Image via artapartment / Shutterstock.com

MUJI has long been a sizeable player in the high-street market but remarkably, very few know about the historical origins of this Japanese company.

The brand was founded in the 1980s, when the nation’s “economic miracle” started to fade out, and consumers began pulling back on spending.

The company took root in the unique occurrence where consumer habits were naturally curtailed, and the ethos of the company represented the opposite of what would be a flagrantly extreme consumeristic society.

It is a culture that still persists in the company today. MUJI’s minimalist design emphasis can find its origins from a societal reaction to that particular economic reality.

Between the two main extremes that existed in the Japanese market back then—the high-end, luxurious, foreign-made products and the lower-end, poorer quality goods—MUJI was born to occupy the middle ground, providing non-branded, affordable items at a high quality and value level.

This middle sector represents a cure to these two extreme positions of the no-brand (mujirushi) and value of good items (ryohin). The brand’s philosophy in design is about elevating simple materials and processes in an attempt to rethink and expand the possibilities for everyday resources.

This is epitomized by Takeo Paper Show: Subtle, an exhibition by Kenya Hara, who serves as MUJI’s creative director. This exhibition aims to rethink people’s perception of fine paper, and push the boundaries of this medium. Naoto Fukusawa, a designer for MUJI, has had experience in designing practically everything, from CD players to kettles, and exudes the concept that he refers to as micro consideration.

MUJI, according to him, always starts a project based on its appropriateness for daily living. The design process is consistently reiterated and refined to extreme levels. Practically everything is scrutinized, where the best possible materials are selected and ideal processing techniques applied.
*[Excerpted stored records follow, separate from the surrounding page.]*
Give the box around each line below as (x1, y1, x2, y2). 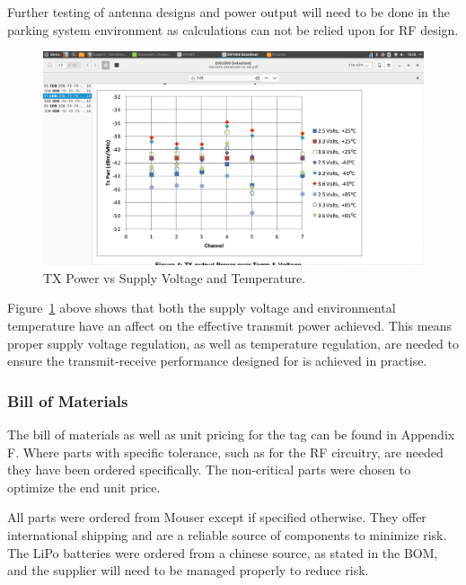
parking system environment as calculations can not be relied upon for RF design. (7, 20, 459, 39)
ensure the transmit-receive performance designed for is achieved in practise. (7, 351, 427, 370)
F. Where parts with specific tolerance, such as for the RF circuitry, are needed (7, 442, 444, 461)
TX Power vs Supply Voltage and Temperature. (43, 268, 306, 287)
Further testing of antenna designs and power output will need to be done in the (7, 3, 450, 21)
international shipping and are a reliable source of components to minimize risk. (7, 526, 447, 545)
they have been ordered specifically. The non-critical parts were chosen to (7, 460, 411, 479)
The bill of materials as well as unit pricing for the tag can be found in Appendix (7, 425, 455, 444)
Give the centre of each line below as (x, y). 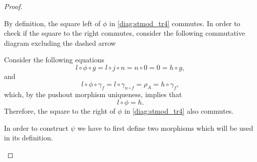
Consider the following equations (54, 60)
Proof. (13, 6)
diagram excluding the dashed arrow (60, 43)
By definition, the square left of (52, 23)
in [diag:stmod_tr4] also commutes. (179, 110)
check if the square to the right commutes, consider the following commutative (125, 33)
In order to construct (36, 128)
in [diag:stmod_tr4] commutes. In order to (175, 23)
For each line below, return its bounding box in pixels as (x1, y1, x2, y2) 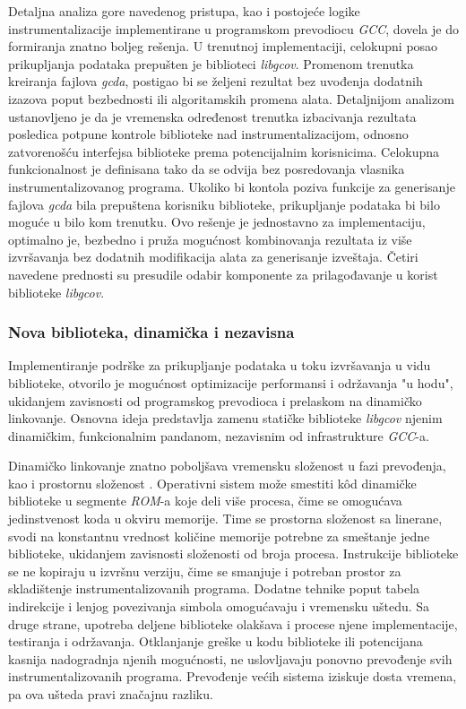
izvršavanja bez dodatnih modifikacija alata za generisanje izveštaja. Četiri (8, 247, 419, 266)
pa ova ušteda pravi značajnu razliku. (8, 685, 213, 703)
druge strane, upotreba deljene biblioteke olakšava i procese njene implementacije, (8, 614, 458, 633)
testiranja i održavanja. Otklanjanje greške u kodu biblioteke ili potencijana (8, 632, 423, 651)
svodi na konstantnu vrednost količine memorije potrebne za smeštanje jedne (8, 526, 430, 545)
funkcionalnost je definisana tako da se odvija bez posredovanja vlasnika (8, 160, 405, 178)
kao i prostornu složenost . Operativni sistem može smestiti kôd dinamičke (8, 473, 417, 492)
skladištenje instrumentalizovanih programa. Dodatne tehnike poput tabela (8, 579, 420, 598)
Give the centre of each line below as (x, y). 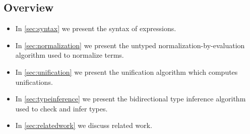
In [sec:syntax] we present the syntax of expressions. (96, 28)
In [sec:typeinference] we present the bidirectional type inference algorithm (131, 99)
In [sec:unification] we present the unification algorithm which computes (127, 72)
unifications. (34, 82)
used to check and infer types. (61, 108)
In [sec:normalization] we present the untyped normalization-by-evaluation (130, 45)
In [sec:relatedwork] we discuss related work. (84, 125)
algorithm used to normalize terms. (70, 55)
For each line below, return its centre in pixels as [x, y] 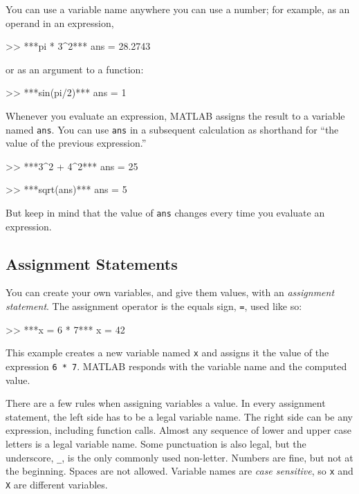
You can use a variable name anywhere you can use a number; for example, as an [178, 9]
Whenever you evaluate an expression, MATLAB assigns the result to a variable [175, 115]
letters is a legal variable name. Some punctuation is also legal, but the [156, 443]
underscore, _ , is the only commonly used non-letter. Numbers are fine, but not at [179, 457]
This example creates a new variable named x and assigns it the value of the [167, 353]
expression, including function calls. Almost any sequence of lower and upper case [178, 430]
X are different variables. [57, 484]
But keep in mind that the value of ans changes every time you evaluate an [165, 212]
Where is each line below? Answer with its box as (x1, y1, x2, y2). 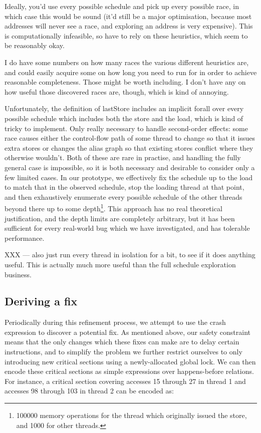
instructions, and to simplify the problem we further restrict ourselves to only (5, 346, 242, 357)
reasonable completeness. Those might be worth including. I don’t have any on (5, 77, 246, 87)
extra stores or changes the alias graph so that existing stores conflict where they (5, 142, 253, 153)
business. (5, 269, 32, 279)
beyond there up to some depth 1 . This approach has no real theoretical (5, 202, 222, 213)
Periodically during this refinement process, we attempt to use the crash (5, 317, 226, 327)
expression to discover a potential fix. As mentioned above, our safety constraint (5, 326, 250, 337)
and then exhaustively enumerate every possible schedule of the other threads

The design fundamental is focused on producing items that are truly essential to everyday living. The aim is to produce a product that is functional, yet absolutely beautiful in its revered simplicity. The end goal is to be aligned to the Japanese aesthetic concept of “su,” meaning “plain” and “unadorned.”

It aims to highlight the innate appeal of an item simply through rationalization and meticulous elimination of excess, to prove that simplicity can be even more appealing than luxury. This philosophy still transcends every product that MUJI produces, even products that may somewhat betray the notion of plain in modern day context.

MUJI has intelligently embraced the new age with its line of wellness technology, which shows MUJI’s adaptability to sustain a philosophy that stemmed from 1980’s frugality into this modern age.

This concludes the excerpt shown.